**ACTIVITY:** Line tally for the word "silver": count the lines below that contain it and reply with the number alone.

(Saved entries)
····················

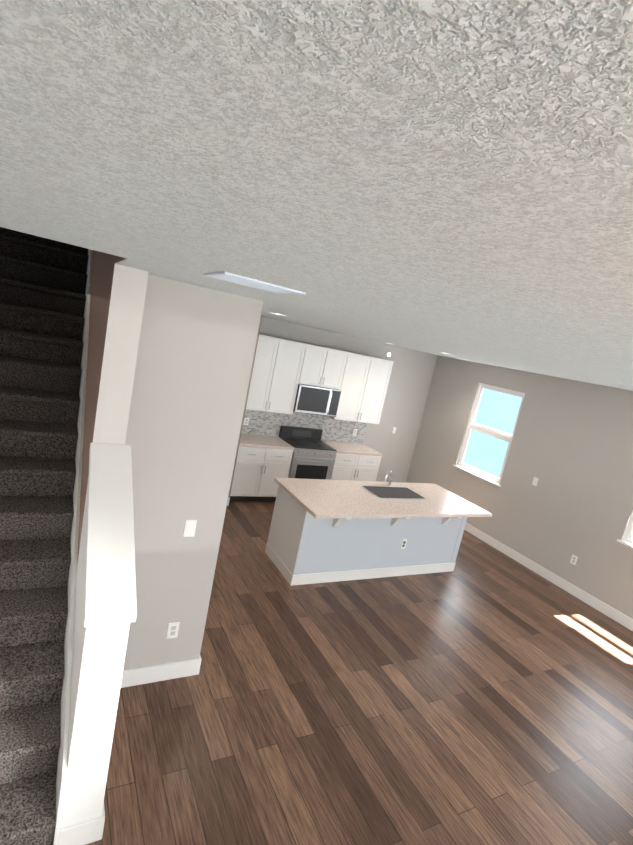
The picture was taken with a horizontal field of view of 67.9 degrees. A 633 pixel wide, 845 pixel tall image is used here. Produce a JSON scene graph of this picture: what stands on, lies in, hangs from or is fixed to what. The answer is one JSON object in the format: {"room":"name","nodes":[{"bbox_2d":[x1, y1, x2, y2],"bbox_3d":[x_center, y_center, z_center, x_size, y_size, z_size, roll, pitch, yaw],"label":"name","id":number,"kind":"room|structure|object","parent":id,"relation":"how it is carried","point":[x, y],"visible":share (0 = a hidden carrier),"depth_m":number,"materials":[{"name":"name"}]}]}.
{"room":"open-plan living room","nodes":[
{"label":"open-plan living room","id":0,"kind":"room"},
{"bbox_2d":[115,256,126,262],"bbox_3d":[-1.901,-2.716,3.462,1.380,2.959,4.780,6,11,-30],"label":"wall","id":1,"kind":"structure","parent":0,"point":[118,259],"depth_m":2.25,"materials":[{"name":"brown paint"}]},
{"bbox_2d":[60,250,262,827],"bbox_3d":[-1.383,-1.227,4.002,0.917,5.590,4.828,6,11,-30],"label":"wall","id":2,"kind":"structure","parent":0,"point":[169,364],"depth_m":2.86,"materials":[{"name":"grey paint"}]},
{"bbox_2d":[53,249,92,844],"bbox_3d":[-1.754,-0.071,3.509,0.018,3.380,3.780,6,11,-30],"label":"stair skirt board","id":3,"kind":"object","parent":2,"relation":"attached to","point":[64,728],"visible":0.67,"depth_m":2.67,"materials":[{"name":"white wood"}]},
{"bbox_2d":[94,802,104,841],"bbox_3d":[-1.222,1.881,2.618,0.014,0.130,0.777,6,11,-30],"label":"baseboard","id":4,"kind":"structure","parent":2,"relation":"attached to","point":[98,822],"depth_m":2.28,"materials":[{"name":"white wood"}]},
{"bbox_2d":[121,659,197,687],"bbox_3d":[-1.203,1.767,3.289,0.719,0.130,0.018,6,11,-30],"label":"baseboard","id":5,"kind":"structure","parent":2,"relation":"attached to","point":[150,674],"depth_m":3.33,"materials":[{"name":"white wood"}]},
{"bbox_2d":[166,622,179,638],"bbox_3d":[-1.008,1.461,3.308,0.075,0.120,0.007,6,11,-30],"label":"outlet","id":6,"kind":"object","parent":2,"relation":"attached to","point":[173,628],"depth_m":3.30,"materials":[{"name":"white plastic"}]},
{"bbox_2d":[183,520,196,536],"bbox_3d":[-0.852,0.714,3.175,0.075,0.120,0.009,6,11,-30],"label":"light switch","id":7,"kind":"object","parent":2,"relation":"attached to","point":[189,531],"depth_m":3.17,"materials":[{"name":"white plastic"}]},
{"bbox_2d":[194,656,201,674],"bbox_3d":[-1.574,1.426,4.782,0.014,0.130,3.075,6,11,-30],"label":"baseboard","id":8,"kind":"structure","parent":2,"relation":"attached to","point":[199,660],"depth_m":3.47,"materials":[{"name":"white wood"}]},
{"bbox_2d":[228,315,262,496],"bbox_3d":[-1.227,-0.214,6.816,0.165,2.739,0.678,6,11,-30],"label":"wall","id":9,"kind":"structure","parent":0,"point":[245,404],"depth_m":6.54,"materials":[{"name":"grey paint"}]},
{"bbox_2d":[0,0,632,390],"bbox_3d":[1.783,-0.396,2.468,7.190,0.300,11.020,6,11,-30],"label":"ceiling","id":10,"kind":"structure","parent":0,"point":[453,177],"depth_m":0.45,"materials":[{"name":"white paint"}]},
{"bbox_2d":[204,272,305,294],"bbox_3d":[-0.252,-0.556,1.889,0.330,0.010,0.290,6,11,-30],"label":"ceiling vent","id":11,"kind":"object","parent":10,"relation":"in","point":[249,282],"visible":1,"depth_m":1.83,"materials":[{"name":"white paint"}]},
{"bbox_2d":[270,312,466,359],"bbox_3d":[0.923,-1.067,6.156,3.920,0.008,1.560,6,11,-30],"label":"recessed light","id":12,"kind":"object","parent":10,"relation":"in","point":[385,342],"visible":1,"depth_m":6.05,"materials":[{"name":"white plastic"}]},
{"bbox_2d":[52,501,632,844],"bbox_3d":[1.193,2.441,2.969,7.190,0.100,11.020,6,11,-30],"label":"floor","id":13,"kind":"structure","parent":0,"point":[481,693],"depth_m":3.44,"materials":[{"name":"wood"}]},
{"bbox_2d":[0,227,88,844],"bbox_3d":[-2.436,-0.120,3.746,0.931,3.120,4.834,6,11,-30],"label":"stairs","id":14,"kind":"structure","parent":13,"relation":"on","point":[43,281],"depth_m":3.07,"materials":[{"name":"carpet"}]},
{"bbox_2d":[230,433,293,501],"bbox_3d":[-0.952,0.710,7.248,0.894,0.920,0.646,6,11,-30],"label":"base cabinet","id":15,"kind":"object","parent":13,"relation":"on","point":[263,462],"visible":0.81,"depth_m":7.00,"materials":[{"name":"white painted wood"},{"name":"metal handles"},{"name":"dark plastic toe kick"}]},
{"bbox_2d":[279,425,336,479],"bbox_3d":[-0.205,0.700,7.625,0.756,1.110,0.684,6,11,-30],"label":"range","id":16,"kind":"object","parent":13,"relation":"on","point":[313,456],"visible":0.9,"depth_m":7.44,"materials":[{"name":"silver metal"}]},
{"bbox_2d":[321,440,382,480],"bbox_3d":[0.493,0.864,8.076,0.916,0.920,0.646,6,11,-30],"label":"base cabinet","id":17,"kind":"object","parent":13,"relation":"on","point":[356,462],"visible":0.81,"depth_m":7.82,"materials":[{"name":"white wood"}]},
{"bbox_2d":[265,486,466,585],"bbox_3d":[0.721,1.346,5.735,2.394,0.880,0.968,6,11,-30],"label":"kitchen island","id":18,"kind":"object","parent":13,"relation":"on","point":[322,531],"depth_m":5.36,"materials":[{"name":"grey"}]},
{"bbox_2d":[274,478,491,517],"bbox_3d":[0.844,0.907,5.664,2.530,0.040,1.050,6,11,-30],"label":"island countertop","id":19,"kind":"structure","parent":18,"relation":"on","point":[323,498],"depth_m":5.48,"materials":[{"name":"beige stone"}]},
{"bbox_2d":[259,316,438,482],"bbox_3d":[-0.747,-1.652,7.130,6.900,5.600,0.120,6,11,-30],"label":"wall","id":20,"kind":"structure","parent":0,"point":[410,377],"depth_m":8.62,"materials":[{"name":"grey paint"}]},
{"bbox_2d":[243,417,248,424],"bbox_3d":[-1.092,-0.017,7.327,0.075,0.120,0.008,6,11,-30],"label":"outlet","id":21,"kind":"object","parent":20,"relation":"attached to","point":[246,420],"depth_m":7.32,"materials":[{"name":"white plastic"}]},
{"bbox_2d":[246,334,309,413],"bbox_3d":[-0.701,-0.735,7.142,0.956,1.104,0.346,6,11,-30],"label":"upper cabinet","id":22,"kind":"object","parent":20,"relation":"attached to","point":[283,369],"depth_m":7.01,"materials":[{"name":"white wood"}]},
{"bbox_2d":[242,409,366,443],"bbox_3d":[-0.231,0.028,7.817,2.578,0.489,0.010,6,11,-30],"label":"tile backsplash","id":23,"kind":"structure","parent":20,"relation":"attached to","point":[268,423],"depth_m":7.83,"materials":[{"name":"tile"}]},
{"bbox_2d":[302,344,349,389],"bbox_3d":[0.039,-0.898,7.496,0.764,0.614,0.346,6,11,-30],"label":"upper cabinet","id":24,"kind":"object","parent":20,"relation":"attached to","point":[326,368],"depth_m":7.37,"materials":[{"name":"white wood"}]},
{"bbox_2d":[293,384,341,416],"bbox_3d":[-0.044,-0.374,7.543,0.756,0.435,0.443,6,11,-30],"label":"microwave","id":25,"kind":"object","parent":24,"relation":"attached to","point":[316,400],"visible":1,"depth_m":7.38,"materials":[{"name":"silver metal"}]},
{"bbox_2d":[328,352,393,423],"bbox_3d":[0.691,-0.587,7.939,0.978,1.104,0.346,6,11,-30],"label":"upper cabinet","id":26,"kind":"object","parent":20,"relation":"attached to","point":[365,384],"depth_m":7.80,"materials":[{"name":"white wood"}]},
{"bbox_2d":[407,356,632,618],"bbox_3d":[4.532,1.397,4.477,0.120,2.740,11.020,6,11,-30],"label":"wall","id":27,"kind":"structure","parent":0,"point":[571,447],"depth_m":6.60,"materials":[{"name":"grey paint"}]},
{"bbox_2d":[453,383,524,486],"bbox_3d":[2.812,0.164,7.659,0.130,1.494,1.020,6,11,-30],"label":"window","id":28,"kind":"structure","parent":27,"relation":"in","point":[490,432],"depth_m":7.74,"materials":[{"name":"white plastic"}]},
{"bbox_2d":[532,477,538,485],"bbox_3d":[3.172,0.855,6.822,0.008,0.120,0.075,6,11,-30],"label":"light switch","id":29,"kind":"object","parent":27,"relation":"attached to","point":[535,480],"depth_m":6.82,"materials":[{"name":"white plastic"}]},
{"bbox_2d":[464,522,632,630],"bbox_3d":[4.210,2.650,4.664,0.018,0.130,10.779,6,11,-30],"label":"baseboard","id":30,"kind":"structure","parent":27,"relation":"attached to","point":[609,611],"depth_m":6.40,"materials":[{"name":"white wood"}]},
{"bbox_2d":[570,554,577,564],"bbox_3d":[3.409,1.817,6.231,0.007,0.120,0.075,6,11,-30],"label":"outlet","id":31,"kind":"object","parent":27,"relation":"attached to","point":[574,558],"depth_m":6.23,"materials":[{"name":"white plastic"}]},
{"bbox_2d":[617,512,632,547],"bbox_3d":[4.128,0.867,5.231,0.130,1.494,1.040,6,11,-30],"label":"window","id":32,"kind":"structure","parent":27,"relation":"in","point":[627,540],"depth_m":5.71,"materials":[{"name":"white plastic"}]},
{"label":"outside","id":33,"kind":"structure","parent":0,"visible":0},
{"bbox_2d":[463,389,521,477],"bbox_3d":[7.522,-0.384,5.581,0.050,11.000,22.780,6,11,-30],"label":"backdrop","id":34,"kind":"structure","parent":33,"point":[503,418],"depth_m":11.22,"materials":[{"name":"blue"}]}
]}

····················

**EXERCISE OUTPUT:** 2